Plotting for the Non-Plotting, Disorganized, Jump-Right-In Writer

I have read numerous articles on writing that start out with ten steps, three steps, eight things, etc….in other words, a nice neat list of items that will help you plot your next novel. I am not bashing those lists. Yet, for me, the most disorganized of writers –trying to remember those ten things plus those eight things or three – well, it just isn’t going to happen.

I need simple and easy. I need something as disorganized but inspiring and fun as…well, I want to be. It’s not because I am too forgetful or stupid to follow a list. Absolutely not (my teen may differ with that observation). I just don’t like rules and people telling me that this is the only or best way to reach your goal of success. Granted, for the most part, there are a few things you really must do as a writer or you’ll never actually be a writer. Like write every day as much as possible and focus on improving. But when people tell me I just have to spend ridiculous hours on facebook, twitter, or blogging. Hours that interfere with my writing process. I say – um, no. And when they tell me a certain method is the best way to achieve a marketable manuscript, I don’t believe it.

So, here’s a simple plotting tool that I absolutely love. It’s not really a tool, more like a bag or box of ideas to keep you moving. Try it and let me know what you think. If you currently carry a notebook (I use the notes on my Iphone and/or a paper pad) with you to jot down ideas as they pop into your head, this will work well for you because it just takes that one step further.

Grab a stack of sticky notes and a pen. Take those ideas you have and jot down a sentence or two on each note, then drop into a paper bag sorted by type (see below), envelope, box or other container. Every time you get a new idea, jot it down and add it to the stash. Concentrate on writing down new settings, new prompts or incidents that happen to your characters, character traits that you think would be fascinating. Don’t get detailed – do that when you start writing. Drop them in separate bags or stashes (labeled settings, situations, characters).

When you’re ready to write, grab notes from each and use those details to write the scene. It’s easy, quick, and works. As you weave these details into your story, you’ll then need to keep adding details as you go that develop the story along the same line.

For instance, I recently took a plane trip to a writing conference. On that plane, I had a nice conversation with a highly intelligent man that did forensic analysis. Smart, Accomplished, etc. but he had a nervous tick. I found that interesting. He apparently was very comfortable speaking in groups, but one on one in a crowded plane, he tended to blink or twitch as he talked. I put that in my box and intend to use it as I thought it rather charming.
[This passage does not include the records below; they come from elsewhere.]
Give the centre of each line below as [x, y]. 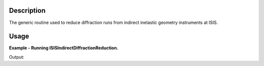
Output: [17, 57]
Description [27, 11]
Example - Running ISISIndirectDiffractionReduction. [64, 48]
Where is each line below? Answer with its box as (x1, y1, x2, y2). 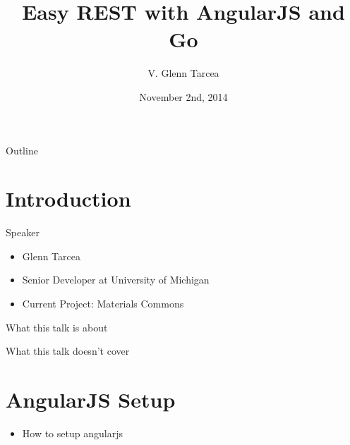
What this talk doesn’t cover (6, 343, 130, 358)
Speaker (6, 225, 40, 240)
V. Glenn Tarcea (147, 66, 219, 80)
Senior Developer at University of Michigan (22, 272, 210, 287)
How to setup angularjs (22, 425, 123, 440)
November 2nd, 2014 (139, 89, 228, 104)
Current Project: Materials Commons (22, 296, 184, 310)
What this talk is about (6, 319, 108, 334)

On a family vacation, we decided to go “off-road” on our motorcycles several years ago.  We left the paved road and took a documented dirt road that crossed through the mountains in South Dakota. The sun was dropping and shadows were deep as we rounded the corners on this single vehicle path. A truck flashed around the corner, didn’t see our lead biker and tipped the back fender. Fortunately no one was hurt. My husband, the driver was accomplished enough to steady the vehicle without losing control. This gave me an idea for my box of situations. I’ve changed it up quite a bit –but I’m using it.

Do I use real people and situations in my books? NO. And you shouldn’t either unless it’s non-fiction. I take real people and situations and cull out things that are interesting to make new characters and settings. The real ones are simply the impetus for the idea. And quite frankly, there’s often a little bit of me in each character. It’s not possible for me to get into the POV of each one without expressing emotions that I am familiar with.

I have to admit that these little “bags of tricks” will only take you so far. You still need to keep all the details straight and develop your plot and subplot fully. For that, I transfer the notes on each character to a list that I refer back to.  Key points of the situations that will influence the story are either written down or committed to memory.

Since there are possibly as many styles of writing as there are writers, you have to choose what works best for you. Try this –if it works, use it. If not, there are a lot of other great methods available.